33 157 Wijziging van onder meer de Wet op het primair onderwijs, de Wet op de expertisecentra en de Wet College voor examens in verband met de invoering van een centrale eindtoets, de invoering van een leerling- en onderwijsvolgsysteem en invoering van bekostigingsvoorschriften voor minimumleerresultaten voor speciale scholen voor basisonderwijs en scholen voor speciaal onderwijs en speciaal en voortgezet speciaal onderwijs (centrale eindtoets en leerling- en onderwijsvolgsysteem primair onderwijs)

O VERSLAG VAN EEN SCHRIFTELIJK OVERLEG

Vastgesteld 7 juli 2016

De vaste commissie voor Onderwijs, Cultuur en Wetenschap1 heeft kennisgenomen van de brief van de Staatssecretaris van Onderwijs, Cultuur en Wetenschap van 18 mei 2016 inzake de planning van de afname van de Centrale Eindtoets in 2017 en 2018.2 Naar aanleiding hiervan is op 3 juni 2016 een brief gestuurd aan de Staatssecretaris.

De Staatssecretaris heeft op 7 juli 2016 gereageerd.

De commissie brengt bijgaand verslag uit van het gevoerde schriftelijk overleg.

De griffier van de vaste commissie voor Onderwijs, Cultuur en Wetenschap, Bergman

BRIEF VAN DE VOORZITTER VAN DE VASTE COMMISSIE VOOR ONDERWIJS, CULTUUR EN WETENSCHAP

Aan de Staatssecretaris van Onderwijs, Cultuur en Wetenschap

Den Haag, 3 juni 2016

De commissie voor Onderwijs, Cultuur en Wetenschap heeft kennisgenomen van uw brief van 18 mei 2016 inzake de planning van de afname van de Centrale Eindtoets in 2017 en 2018.3 U geeft in deze brief een toelichting op het besluit van het College voor Toetsen en Examens (CvTE). Naar aanleiding van deze brief wensen de leden van de fracties van de VVD en van GroenLinks de volgende vragen te stellen.

In zijn brief concludeert de Staatssecretaris dat week 16 de meest geschikte week is voor afname van de Centrale Eindtoets, zo lezen de leden van de VVD-fractie. Schoolleiders hebben via de PO-Raad te kennen gegeven een voorkeur te hebben voor afname in week 15, zo vermeldt de Staatssecretaris in zijn brief. Ook de VO-Raad heeft de regering verzocht om vervroegde afname toe te staan. De OESO adviseerde dezer dagen om de eindtoets weer belangrijker te maken vanwege de uniformiteit en objectiviteit van deze nationale test. Het overlaten van de voorselectie «aan het zeer variabele oordeel van lokale spelers» leidt volgens de OESO tot grote ongelijkheid. De Inspectie van het Onderwijs constateert dat het later afnemen van de eindtoets nadelig is voor kinderen van laagopgeleide ouders. Zou de Staatssecretaris het besluit om in week 16 en niet reeds in week 15 de toets te laten afnemen nog eens willen wegen in het licht van deze adviezen van PO-Raad, VO-Raad, de OESO en de Inspectie?

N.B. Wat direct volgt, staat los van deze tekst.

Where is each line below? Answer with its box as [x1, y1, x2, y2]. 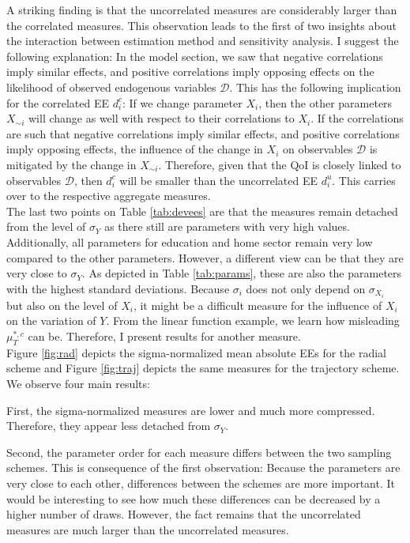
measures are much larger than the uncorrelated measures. [6, 521, 289, 537]
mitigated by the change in [6, 156, 137, 172]
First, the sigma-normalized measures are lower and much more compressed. [6, 402, 375, 418]
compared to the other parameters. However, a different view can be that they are [6, 249, 404, 266]
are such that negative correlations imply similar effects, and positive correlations [6, 125, 400, 141]
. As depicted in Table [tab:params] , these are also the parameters [81, 265, 402, 281]
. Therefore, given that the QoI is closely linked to [158, 156, 401, 172]
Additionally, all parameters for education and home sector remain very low [6, 233, 373, 250]
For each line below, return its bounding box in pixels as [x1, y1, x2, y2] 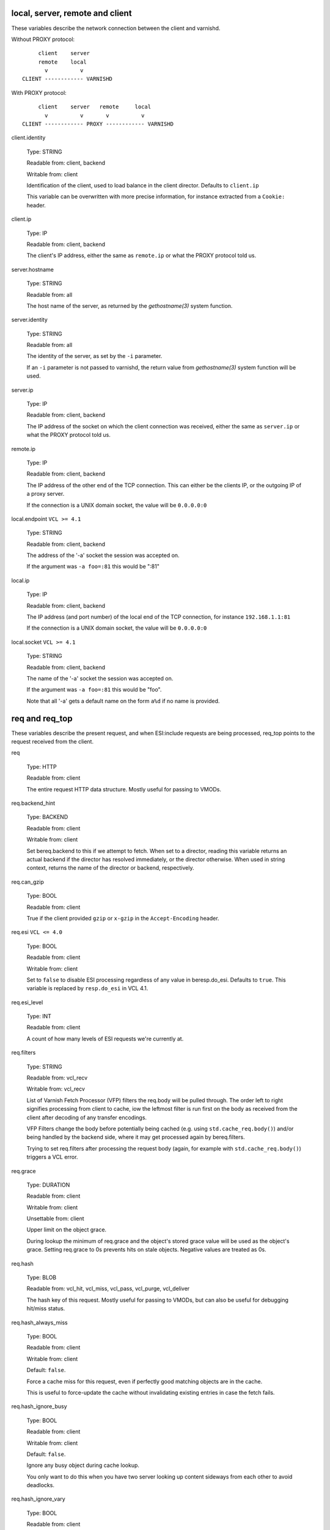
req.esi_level [11, 998, 43, 1006]
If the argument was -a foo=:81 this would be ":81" [26, 563, 160, 570]
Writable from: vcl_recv [26, 1085, 86, 1092]
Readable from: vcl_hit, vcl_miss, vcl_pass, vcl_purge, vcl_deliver [26, 1285, 190, 1293]
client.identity [11, 134, 46, 141]
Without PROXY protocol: [11, 35, 75, 43]
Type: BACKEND [26, 813, 68, 821]
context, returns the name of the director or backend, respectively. [26, 864, 195, 871]

De leden van de fractie van GroenLinks danken de Staatssecretaris voor het inzicht in de afwegingen ten aanzien van het vaststellen van de data voor de papieren afname van de Centrale Eindtoets in 2017. Zij constateren dat de Staatssecretaris met zijn voorstel beoogt binnen de kaders van de wettelijke regelingen en in lijn met de door de Eerste Kamer aangenomen motie- Bruijn c.s.4 het optimale moment voor de afname te vinden.

Deze leden constateren evenwel dat in afwijking van de wettelijke voorschriften gekozen wordt voor data die niet in een volledige schoolweek vallen. Daarvoor gebruikt de Staatssecretaris twee argumenten. Ten eerste zou een keuze voor week 19 – de enige week die volledig met de wettelijke voorschriften overeenkomt – in strijd zijn met de motie-Bruijn c.s., die pleit voor een vroege afname binnen de in de wet genoemde periode. Ten tweede zou afname direct na een schoolvakantie niet in het belang van de leerlingen zijn. Dat laatste (didactische) argument speelt echter ook al bij week 16, die immers op een lang weekend volgt.

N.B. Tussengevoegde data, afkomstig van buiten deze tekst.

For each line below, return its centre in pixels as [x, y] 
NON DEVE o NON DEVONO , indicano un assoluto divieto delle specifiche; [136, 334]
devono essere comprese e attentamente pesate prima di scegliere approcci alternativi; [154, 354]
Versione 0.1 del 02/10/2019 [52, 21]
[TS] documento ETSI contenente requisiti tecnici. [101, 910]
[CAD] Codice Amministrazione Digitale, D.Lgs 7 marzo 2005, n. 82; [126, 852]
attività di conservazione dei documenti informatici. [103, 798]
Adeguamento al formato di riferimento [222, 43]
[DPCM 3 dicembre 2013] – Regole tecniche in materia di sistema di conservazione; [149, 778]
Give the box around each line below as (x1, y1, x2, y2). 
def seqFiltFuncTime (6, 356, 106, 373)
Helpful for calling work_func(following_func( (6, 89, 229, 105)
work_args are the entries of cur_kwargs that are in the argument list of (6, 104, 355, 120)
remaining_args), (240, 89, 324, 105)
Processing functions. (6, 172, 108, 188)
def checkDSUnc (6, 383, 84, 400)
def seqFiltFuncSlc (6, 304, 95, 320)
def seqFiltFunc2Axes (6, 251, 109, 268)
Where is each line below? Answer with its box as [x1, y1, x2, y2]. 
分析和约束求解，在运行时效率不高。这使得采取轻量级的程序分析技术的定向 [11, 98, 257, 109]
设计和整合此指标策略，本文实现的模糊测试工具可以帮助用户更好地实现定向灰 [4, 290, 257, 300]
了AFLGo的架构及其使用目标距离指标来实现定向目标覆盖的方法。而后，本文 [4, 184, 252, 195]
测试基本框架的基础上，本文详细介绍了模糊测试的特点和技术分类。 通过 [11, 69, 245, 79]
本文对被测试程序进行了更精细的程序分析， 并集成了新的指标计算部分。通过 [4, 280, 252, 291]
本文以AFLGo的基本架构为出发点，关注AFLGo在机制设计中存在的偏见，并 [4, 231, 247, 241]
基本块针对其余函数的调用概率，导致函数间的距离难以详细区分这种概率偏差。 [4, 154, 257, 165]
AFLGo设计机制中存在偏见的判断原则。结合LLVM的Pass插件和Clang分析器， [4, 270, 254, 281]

De leden van de fractie van GroenLinks vragen of de vakantieplanning zoals scholen die zelf maken en de keuze om op Bevrijdingsdag te sluiten leidend mogen zijn voor de vaststelling van de data voor de afname of dat deze besluiten van scholen ondergeschikt dienen te zijn aan de vaststelling van data, waardoor ook week 18 binnen de kaders van de wettelijke voorschriften zou vallen (los van de wenselijkheid).

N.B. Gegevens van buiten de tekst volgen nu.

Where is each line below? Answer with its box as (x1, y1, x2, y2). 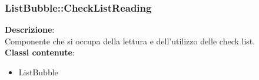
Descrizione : (5, 23, 55, 36)
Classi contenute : (5, 46, 75, 58)
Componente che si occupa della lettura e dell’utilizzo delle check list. (5, 34, 255, 47)
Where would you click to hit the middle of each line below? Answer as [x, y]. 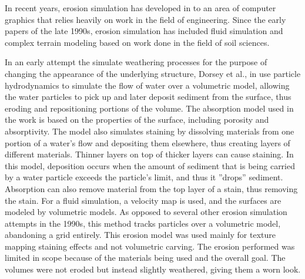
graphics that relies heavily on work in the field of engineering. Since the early [145, 19]
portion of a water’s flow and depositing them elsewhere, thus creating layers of [148, 142]
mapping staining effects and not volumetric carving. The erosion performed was [150, 246]
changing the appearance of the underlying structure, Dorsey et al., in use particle [153, 73]
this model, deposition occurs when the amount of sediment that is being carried [150, 165]
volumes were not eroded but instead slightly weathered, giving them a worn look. [153, 269]
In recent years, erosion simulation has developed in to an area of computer [140, 8]
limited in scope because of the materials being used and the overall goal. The [145, 258]
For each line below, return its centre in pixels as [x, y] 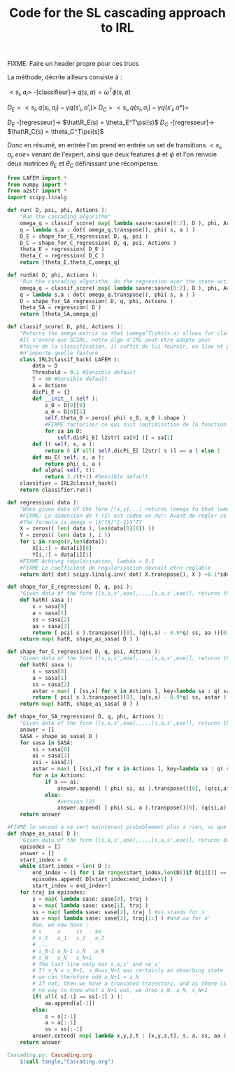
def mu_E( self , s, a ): [69, 457]
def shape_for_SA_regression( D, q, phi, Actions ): [86, 717]
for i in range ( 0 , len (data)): [64, 542]
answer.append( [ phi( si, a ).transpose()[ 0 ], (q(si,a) [142, 808]
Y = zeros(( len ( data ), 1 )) [65, 535]
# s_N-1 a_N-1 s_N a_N [69, 951]
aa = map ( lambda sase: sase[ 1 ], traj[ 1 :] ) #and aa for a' [122, 918]
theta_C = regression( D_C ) [62, 256]
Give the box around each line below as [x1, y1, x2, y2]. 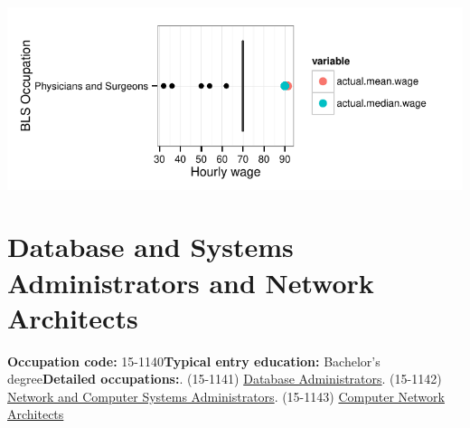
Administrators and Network [7, 263, 374, 300]
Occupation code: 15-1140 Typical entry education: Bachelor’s [7, 351, 381, 370]
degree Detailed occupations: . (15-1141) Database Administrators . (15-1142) [7, 369, 442, 388]
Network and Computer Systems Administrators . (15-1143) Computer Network [7, 386, 445, 405]
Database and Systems [7, 228, 294, 265]

Deze leden waarderen het dat de Staatssecretaris een motie van de Eerste Kamer dusdanig van belang acht, maar menen ten principale dat een motie niet een wettelijk voorschrift kan ontkrachten en constateren dat het dictum van de motie de wetstekst als vanzelfsprekend uitgangspunt neemt. Zij vragen de Staatssecretaris welke ruimte de wet zelf laat om tot een afweging te komen ten aanzien van het wettelijk voorschrift dat de afname in een volledige schoolweek dient plaats te vinden. Indien de wet deze mogelijkheid niet laat, verzoeken zij de Staatssecretaris zich aan de wettelijke voorschriften te houden.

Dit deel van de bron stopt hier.